> [Exercise details] Starting with the line that contains "Fit a 3-D box", copy every line through the end of the data below, exactly and with nothing added.

(Collected data entries)
◆ ◆ ◆

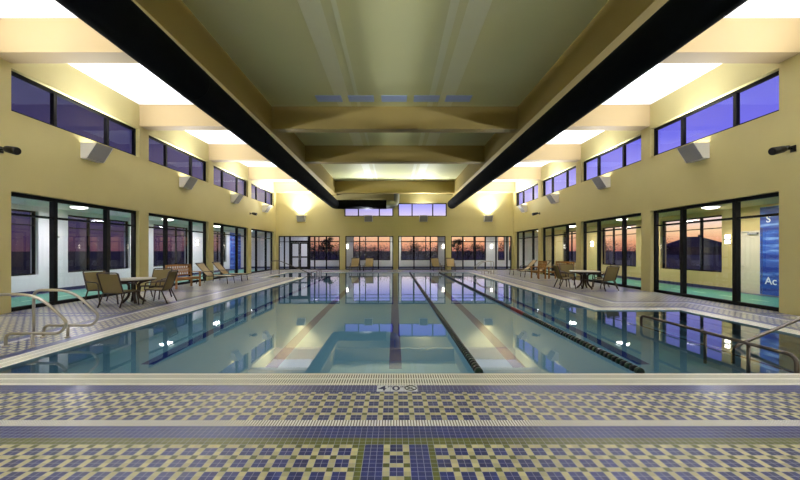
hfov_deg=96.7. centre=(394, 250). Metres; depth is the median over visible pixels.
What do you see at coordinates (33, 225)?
window
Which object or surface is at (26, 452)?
floor
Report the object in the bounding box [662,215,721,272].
window
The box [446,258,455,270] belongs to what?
chaise lounge
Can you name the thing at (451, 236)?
window
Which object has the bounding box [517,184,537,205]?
window
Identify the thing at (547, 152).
beam
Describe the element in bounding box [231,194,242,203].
uplight
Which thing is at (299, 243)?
door
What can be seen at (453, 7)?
trim
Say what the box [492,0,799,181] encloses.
ceiling
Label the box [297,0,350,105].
trim
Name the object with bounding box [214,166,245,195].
window
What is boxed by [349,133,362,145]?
trim
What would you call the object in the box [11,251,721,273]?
ground
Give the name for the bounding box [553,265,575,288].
sling chair
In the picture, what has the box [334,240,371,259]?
tree
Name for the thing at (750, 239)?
door
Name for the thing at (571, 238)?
window
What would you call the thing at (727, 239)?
wall sconce
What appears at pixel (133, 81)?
ceiling
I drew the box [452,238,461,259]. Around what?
tree
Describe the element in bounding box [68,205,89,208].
ceiling light
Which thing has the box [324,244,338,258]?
tree
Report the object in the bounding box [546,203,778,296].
wall
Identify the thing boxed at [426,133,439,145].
trim
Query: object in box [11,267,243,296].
baseboard
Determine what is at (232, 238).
banner
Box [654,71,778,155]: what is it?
window
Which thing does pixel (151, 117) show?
beam
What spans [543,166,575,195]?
window
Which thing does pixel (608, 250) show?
tree
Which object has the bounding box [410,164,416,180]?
trim
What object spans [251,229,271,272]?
window
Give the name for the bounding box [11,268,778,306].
floor
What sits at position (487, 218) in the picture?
uplight
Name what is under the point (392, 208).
window
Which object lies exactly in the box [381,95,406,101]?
ceiling panel
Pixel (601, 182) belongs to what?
uplight
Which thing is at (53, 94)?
window
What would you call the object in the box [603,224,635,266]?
window
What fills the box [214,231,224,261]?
window
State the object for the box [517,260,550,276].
chaise lounge
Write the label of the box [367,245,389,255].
tree
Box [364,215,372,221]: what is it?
uplight
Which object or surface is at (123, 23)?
air duct
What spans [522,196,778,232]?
ceiling
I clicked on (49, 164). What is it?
wall
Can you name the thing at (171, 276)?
sling chair
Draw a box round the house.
[666,235,721,254]
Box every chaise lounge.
[195,263,238,283]
[212,262,251,280]
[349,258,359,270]
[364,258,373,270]
[430,258,441,270]
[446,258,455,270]
[507,260,536,274]
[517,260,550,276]
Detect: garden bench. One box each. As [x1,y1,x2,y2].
[165,264,201,288]
[548,261,574,279]
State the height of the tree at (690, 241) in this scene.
3.721 m
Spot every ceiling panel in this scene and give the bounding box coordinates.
[315,95,342,101]
[347,95,373,101]
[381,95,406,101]
[413,95,439,101]
[445,95,472,101]
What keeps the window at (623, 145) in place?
in the wall at (739, 164)
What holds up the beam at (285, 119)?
attached to the ceiling at (393, 46)
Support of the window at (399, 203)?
in the wall at (466, 219)
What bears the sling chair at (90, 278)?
on the floor at (26, 452)
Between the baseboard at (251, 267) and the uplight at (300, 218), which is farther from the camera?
the baseboard at (251, 267)
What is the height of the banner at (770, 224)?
3.100 m
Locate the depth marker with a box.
[377,385,417,391]
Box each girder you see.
[132,0,337,195]
[452,0,667,195]
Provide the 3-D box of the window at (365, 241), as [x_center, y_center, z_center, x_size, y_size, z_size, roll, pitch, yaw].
[-2.085,-0.275,32.550,3.400,2.330,0.088,0,0,0]
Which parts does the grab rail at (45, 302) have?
support post
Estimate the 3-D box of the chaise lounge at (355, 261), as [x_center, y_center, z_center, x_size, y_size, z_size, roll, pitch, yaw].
[-3.105,1.086,27.530,0.692,0.993,1.840,0,0,0]
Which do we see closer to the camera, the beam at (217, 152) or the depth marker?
the depth marker
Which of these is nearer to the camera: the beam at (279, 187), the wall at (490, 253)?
the beam at (279, 187)
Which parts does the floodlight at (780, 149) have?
mounting plate
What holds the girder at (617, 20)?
attached to the ceiling at (393, 46)
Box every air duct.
[55,0,398,208]
[447,0,747,208]
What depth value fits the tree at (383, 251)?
46.74 m
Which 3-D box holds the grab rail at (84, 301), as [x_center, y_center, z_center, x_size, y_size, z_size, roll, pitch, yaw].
[-5.985,1.138,6.460,1.240,0.884,0.100,0,0,0]
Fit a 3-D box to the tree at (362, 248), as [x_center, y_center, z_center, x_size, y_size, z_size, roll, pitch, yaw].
[-4.755,0.295,54.609,3.872,2.895,3.543,0,0,0]
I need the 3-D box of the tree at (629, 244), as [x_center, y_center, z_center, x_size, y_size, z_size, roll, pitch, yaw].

◆ ◆ ◆

> [Exercise solution]
Fit a 3-D box to the tree at (362, 248), as [x_center, y_center, z_center, x_size, y_size, z_size, roll, pitch, yaw].
[-4.755,0.295,54.609,3.872,2.895,3.543,0,0,0]
I need the 3-D box of the tree at (629, 244), as [x_center, y_center, z_center, x_size, y_size, z_size, roll, pitch, yaw].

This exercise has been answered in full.